REQUIRED WORK: Exact copies of the records below are required.

EXERCISE DATA:
--- --- ---

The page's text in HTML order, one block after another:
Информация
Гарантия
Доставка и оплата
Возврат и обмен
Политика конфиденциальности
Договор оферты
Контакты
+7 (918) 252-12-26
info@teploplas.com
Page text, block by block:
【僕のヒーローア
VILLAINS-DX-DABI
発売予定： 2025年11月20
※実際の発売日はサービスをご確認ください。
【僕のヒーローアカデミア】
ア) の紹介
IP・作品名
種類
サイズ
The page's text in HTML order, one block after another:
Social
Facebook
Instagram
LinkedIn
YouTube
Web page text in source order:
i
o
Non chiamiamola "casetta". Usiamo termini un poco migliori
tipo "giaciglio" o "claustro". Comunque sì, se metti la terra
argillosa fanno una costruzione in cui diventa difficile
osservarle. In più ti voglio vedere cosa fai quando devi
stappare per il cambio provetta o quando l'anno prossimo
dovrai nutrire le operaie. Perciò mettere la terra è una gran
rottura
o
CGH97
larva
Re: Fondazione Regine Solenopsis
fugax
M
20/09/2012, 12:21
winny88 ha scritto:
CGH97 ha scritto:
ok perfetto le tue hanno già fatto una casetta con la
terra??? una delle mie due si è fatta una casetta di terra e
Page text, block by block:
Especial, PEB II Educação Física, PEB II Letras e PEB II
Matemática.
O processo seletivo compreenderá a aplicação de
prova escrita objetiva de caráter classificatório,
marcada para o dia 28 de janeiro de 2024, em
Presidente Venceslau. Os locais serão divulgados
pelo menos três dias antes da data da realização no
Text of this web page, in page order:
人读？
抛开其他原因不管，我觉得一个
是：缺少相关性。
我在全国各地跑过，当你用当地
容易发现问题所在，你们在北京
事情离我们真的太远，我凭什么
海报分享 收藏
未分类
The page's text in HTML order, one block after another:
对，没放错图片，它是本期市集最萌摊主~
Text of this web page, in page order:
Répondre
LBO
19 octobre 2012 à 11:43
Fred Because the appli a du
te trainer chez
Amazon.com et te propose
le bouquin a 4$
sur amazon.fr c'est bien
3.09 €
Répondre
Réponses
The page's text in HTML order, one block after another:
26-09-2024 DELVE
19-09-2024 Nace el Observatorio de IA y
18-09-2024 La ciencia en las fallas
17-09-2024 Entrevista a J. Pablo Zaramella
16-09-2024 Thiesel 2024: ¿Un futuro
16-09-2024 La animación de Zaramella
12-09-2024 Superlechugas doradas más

--- --- ---

OUTPUT FOR THIS EXERCISE:
The page's text in HTML order, one block after another:
Информация
Гарантия
Доставка и оплата
Возврат и обмен
Политика конфиденциальности
Договор оферты
Контакты
+7 (918) 252-12-26
info@teploplas.com
Page text, block by block:
【僕のヒーローア
VILLAINS-DX-DABI
発売予定： 2025年11月20
※実際の発売日はサービスをご確認ください。
【僕のヒーローアカデミア】
ア) の紹介
IP・作品名
種類
サイズ
The page's text in HTML order, one block after another:
Social
Facebook
Instagram
LinkedIn
YouTube
Web page text in source order:
i
o
Non chiamiamola "casetta". Usiamo termini un poco migliori
tipo "giaciglio" o "claustro". Comunque sì, se metti la terra
argillosa fanno una costruzione in cui diventa difficile
osservarle. In più ti voglio vedere cosa fai quando devi
stappare per il cambio provetta o quando l'anno prossimo
dovrai nutrire le operaie. Perciò mettere la terra è una gran
rottura
o
CGH97
larva
Re: Fondazione Regine Solenopsis
fugax
M
20/09/2012, 12:21
winny88 ha scritto:
CGH97 ha scritto:
ok perfetto le tue hanno già fatto una casetta con la
terra??? una delle mie due si è fatta una casetta di terra e
Page text, block by block:
Especial, PEB II Educação Física, PEB II Letras e PEB II
Matemática.
O processo seletivo compreenderá a aplicação de
prova escrita objetiva de caráter classificatório,
marcada para o dia 28 de janeiro de 2024, em
Presidente Venceslau. Os locais serão divulgados
pelo menos três dias antes da data da realização no
Text of this web page, in page order:
人读？
抛开其他原因不管，我觉得一个
是：缺少相关性。
我在全国各地跑过，当你用当地
容易发现问题所在，你们在北京
事情离我们真的太远，我凭什么
海报分享 收藏
未分类
The page's text in HTML order, one block after another:
对，没放错图片，它是本期市集最萌摊主~
Text of this web page, in page order:
Répondre
LBO
19 octobre 2012 à 11:43
Fred Because the appli a du
te trainer chez
Amazon.com et te propose
le bouquin a 4$
sur amazon.fr c'est bien
3.09 €
Répondre
Réponses
The page's text in HTML order, one block after another:
26-09-2024 DELVE
19-09-2024 Nace el Observatorio de IA y
18-09-2024 La ciencia en las fallas
17-09-2024 Entrevista a J. Pablo Zaramella
16-09-2024 Thiesel 2024: ¿Un futuro
16-09-2024 La animación de Zaramella
12-09-2024 Superlechugas doradas más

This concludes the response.